Add a new table file: parm/product/bufr_ij_gfs_C96.txt for GFSv17 C96 testing.

Added a new capability to the BUFR package. The job priority is to read bufr_ij_gfs_${CASE}.txt. If the table file is not available, the code will automatically find the nearest neighbor grid point (i, j).

WalterKolczynski-NOAA · 2024-09-06T17:00:27Z

@WalterKolczynski-NOAA I committed some changes 5 minutes ago. I didn't realize you have approved the PR. Should I submit a new PR? My changes include:

Rename the following table files:
parm/product/bufr_ij13km.txt to bufr_ij_gfs_C768.txt
parm/product/bufr_ij9km.txt to bufr_ij_gfs_C1152.txt
Add a new table file: parm/product/bufr_ij_gfs_C96.txt for GFSv17 C96 testing.

Added a new capability to the BUFR package. The job priority is to read bufr_ij_gfs_${CASE}.txt. If the table file is not available, the code will automatically find the nearest neighbor grid point (i, j).

No, this PR is fine. I'm going to restart the CI, since it will likely fail anyway.

emcbot · 2024-09-06T17:04:09Z

CI Update on Wcoss2 at 09/06/24 05:04:08 PM
=================================================
PR:2853 Reset to Wcoss2-Ready by user and is now restarting CI tests
Driver PID: Requested termination of 182099 and children on dlogin03
Driver PID: has restarted as 109597 on dlogin03
No current experiments to cancel in PR: 2853 on Wcoss2

emcbot · 2024-09-06T17:04:49Z

CI Update on Wcoss2 at 09/06/24 05:04:48 PM
============================================
Cloning and Building global-workflow PR: 2853
with PID: 109597 on host: dlogin03

BoCui-NOAA · 2024-09-06T17:37:28Z

@WalterKolczynski-NOAA I have a question for the ppn setting, which is set to 21 now. This setting is based on running the C768 resolution. However, it may need adjustment for the C1152. Can we make this number flexible according to the resolution? The total number of nodes will also need to be adjusted.

WalterKolczynski-NOAA · 2024-09-06T17:40:34Z

@WalterKolczynski-NOAA I have a question for the ppn setting, which is set to 21 now. This setting is based on running the C768 resolution. However, it may need adjustment for the C1152. Can we make this number flexible according to the resolution? The total number of nodes will also need to be adjusted.

Yes, but let's explore that further and make a follow-up PR for that.

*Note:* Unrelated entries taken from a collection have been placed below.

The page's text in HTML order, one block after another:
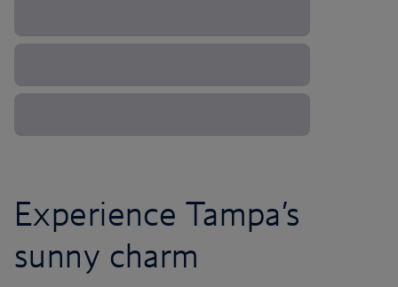
Experience Tampa’s
sunny charm
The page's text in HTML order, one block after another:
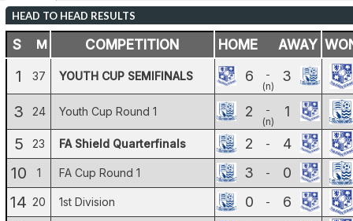
HEAD TO HEAD RESULTS
S M COMPETITION HOME AWAY
1 37 YOUTH CUP SEMIFINALS 6
-
(n)
3
3 24 Youth Cup Round 1 2
-
(n)
1
5 23 FA Shield Quarterfinals 2 - 4
10 1 FA Cup Round 1 3 - 0
14 20 1st Division 0 - 6
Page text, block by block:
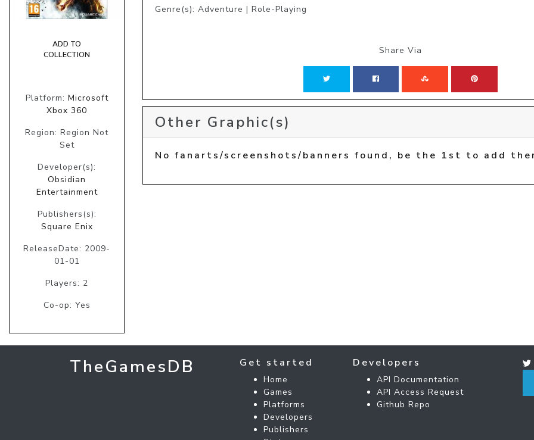
ADD TO
COLLECTION
Platform: Microsoft
Xbox 360
Region: Region Not
Set
Developer(s):
Obsidian
Entertainment
Publishers(s):
Square Enix
ReleaseDate: 2009-
01-01
Players: 2
Co-op: Yes
Genre(s): Adventure | Role-Playing
Share Via
Other Graphic(s)
No fanarts/screenshots/banners found, be the 1st to add
TheGamesDB Get started
Home
Games
Platforms
Developers
Publishers
Developers
API Documentation
API Access Request
Github Repo
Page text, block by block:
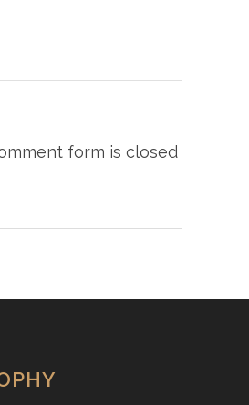
form is closed
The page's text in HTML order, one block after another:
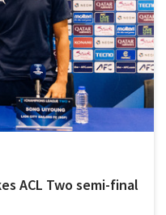
ACL Two semi-final
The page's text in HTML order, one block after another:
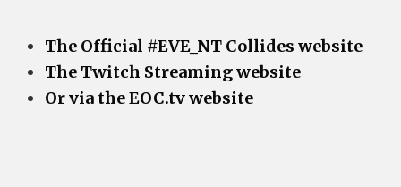
The Official #EVE_NT Collides website
The Twitch Streaming website
Or via the EOC.tv website
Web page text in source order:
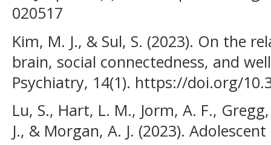
020517
Kim, M. J., & Sul, S. (2023). On the
brain, social connectedness, and
Psychiatry, 14(1). https://doi.org/
Lu, S., Hart, L. M., Jorm, A. F.,
J., & Morgan, A. J. (2023).
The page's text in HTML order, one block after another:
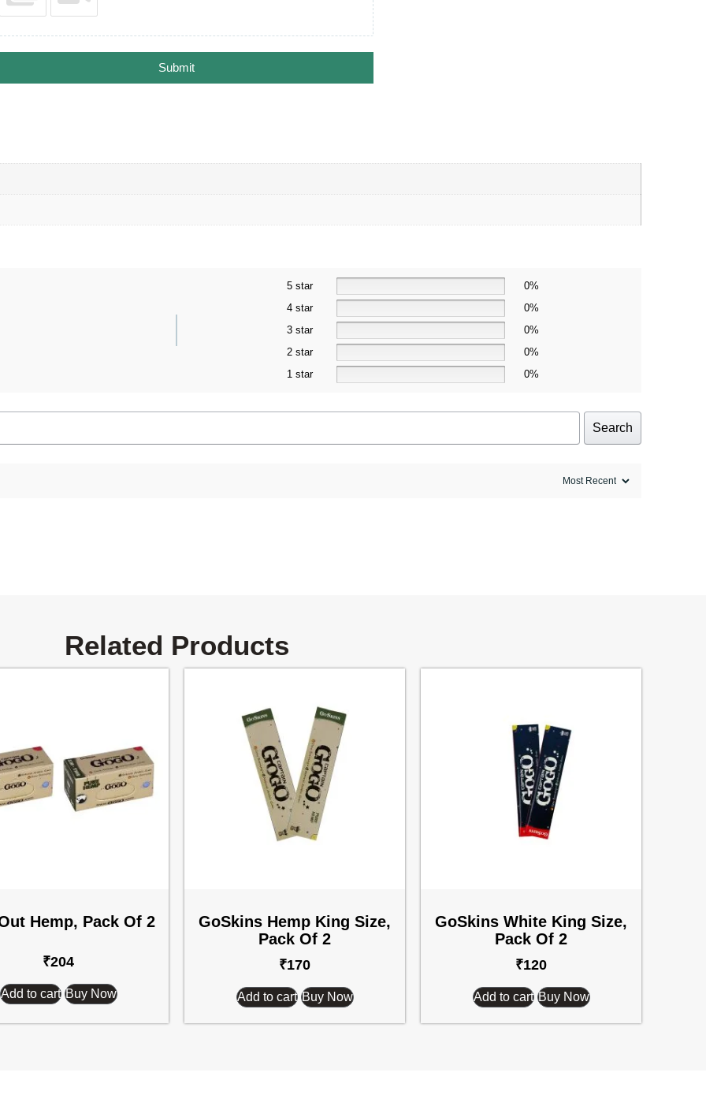
Submit
5 star
0%
4 star
0%
3 star
0%
2 star
0%
1 star
0%
Search
Related Products
Hemp, Pack Of 2
₹204
Add to cart Buy Now
GoSkins Hemp King Size,
Pack Of 2
₹170
Add to cart Buy Now
GoSkins White King Size,
Pack Of 2
₹120
Add to cart Buy Now

BoCui-NOAA · 2024-09-06T17:42:36Z

@WalterKolczynski-NOAA I have a question for the ppn setting, which is set to 21 now. This setting is based on running the C768 resolution. However, it may need adjustment for the C1152. Can we make this number flexible according to the resolution? The total number of nodes will also need to be adjusted.

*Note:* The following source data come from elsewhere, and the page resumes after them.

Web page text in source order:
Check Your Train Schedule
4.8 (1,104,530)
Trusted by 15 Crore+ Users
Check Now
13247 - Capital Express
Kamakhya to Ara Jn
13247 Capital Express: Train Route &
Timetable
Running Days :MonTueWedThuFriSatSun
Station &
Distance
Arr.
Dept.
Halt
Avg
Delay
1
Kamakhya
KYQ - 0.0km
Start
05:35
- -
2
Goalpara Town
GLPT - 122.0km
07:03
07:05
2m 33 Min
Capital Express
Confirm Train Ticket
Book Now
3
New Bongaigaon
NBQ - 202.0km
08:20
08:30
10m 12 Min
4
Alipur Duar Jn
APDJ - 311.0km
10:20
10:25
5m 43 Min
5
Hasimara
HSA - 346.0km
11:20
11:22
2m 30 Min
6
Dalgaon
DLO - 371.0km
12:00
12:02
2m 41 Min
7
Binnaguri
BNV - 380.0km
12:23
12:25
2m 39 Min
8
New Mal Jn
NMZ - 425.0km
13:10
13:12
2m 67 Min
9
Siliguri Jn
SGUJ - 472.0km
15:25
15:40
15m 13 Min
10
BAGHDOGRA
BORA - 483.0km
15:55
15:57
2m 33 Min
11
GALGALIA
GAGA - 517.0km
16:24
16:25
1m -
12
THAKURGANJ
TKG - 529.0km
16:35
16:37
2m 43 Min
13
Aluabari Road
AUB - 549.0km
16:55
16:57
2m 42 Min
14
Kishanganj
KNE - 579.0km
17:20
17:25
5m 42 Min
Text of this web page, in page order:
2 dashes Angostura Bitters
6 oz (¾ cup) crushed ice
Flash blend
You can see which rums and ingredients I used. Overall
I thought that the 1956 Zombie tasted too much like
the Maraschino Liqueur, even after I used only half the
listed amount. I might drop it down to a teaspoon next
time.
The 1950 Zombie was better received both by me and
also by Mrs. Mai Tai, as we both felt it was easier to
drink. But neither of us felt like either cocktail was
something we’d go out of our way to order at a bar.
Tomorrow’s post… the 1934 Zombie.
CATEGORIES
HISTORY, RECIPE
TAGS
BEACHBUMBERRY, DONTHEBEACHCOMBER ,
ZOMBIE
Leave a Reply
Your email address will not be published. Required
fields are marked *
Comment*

Yes, but let's explore that further and make a follow-up PR for that.

Sure. Thanks for the comments.

emcbot · 2024-09-06T17:49:58Z

Automated global-workflow Testing Results:

Machine: Wcoss2
Start: Fri Sep  6 17:08:47 UTC 2024 on dlogin03
---------------------------------------------------
Build: Completed at 09/06/24 05:49:35 PM
Case setup: Completed for experiment C48_ATM_5f5e542f
Case setup: Skipped for experiment C48mx500_3DVarAOWCDA_5f5e542f
Case setup: Skipped for experiment C48_S2SWA_gefs_5f5e542f
Case setup: Completed for experiment C48_S2SW_5f5e542f
Case setup: Completed for experiment C96_atm3DVar_extended_5f5e542f
Case setup: Skipped for experiment C96_atm3DVar_5f5e542f
Case setup: Completed for experiment C96_atmaerosnowDA_5f5e542f
Case setup: Completed for experiment C96C48_hybatmDA_5f5e542f
Case setup: Completed for experiment C96C48_ufs_hybatmDA_5f5e542f

emcbot · 2024-09-07T07:45:14Z

All CI Test Cases Passed on Wcoss2:

Experiment C48_ATM_5f5e542f *** SUCCESS *** at 09/06/24 07:21:24 PM
Experiment C48_S2SW_5f5e542f *** SUCCESS *** at 09/06/24 07:33:18 PM
Experiment C96C48_hybatmDA_5f5e542f *** SUCCESS *** at 09/06/24 08:36:30 PM
Experiment C96_atmaerosnowDA_5f5e542f *** SUCCESS *** at 09/06/24 09:33:29 PM
Experiment C96C48_ufs_hybatmDA_5f5e542f *** SUCCESS *** at 09/06/24 09:57:19 PM
Experiment C96_atm3DVar_extended_5f5e542f *** SUCCESS *** at 09/07/24 07:42:35 AM

BoCui-NOAA · 2024-09-07T18:55:49Z

Great, thanks @WalterKolczynski-NOAA

DavidHuber-NOAA · 2024-09-09T13:04:27Z

env/WCOSS2.env

@@ -223,7 +223,7 @@ elif [[ "${step}" = "postsnd" ]]; then
    export OMP_NUM_THREADS=1

    export NTHREADS_POSTSND=${NTHREADS1}
-    export APRUN_POSTSND="${APRUN} --depth=${NTHREADS_POSTSND} --cpu-bind depth"
+    export mpmd_opt="-ppn 21 ${mpmd_opt}"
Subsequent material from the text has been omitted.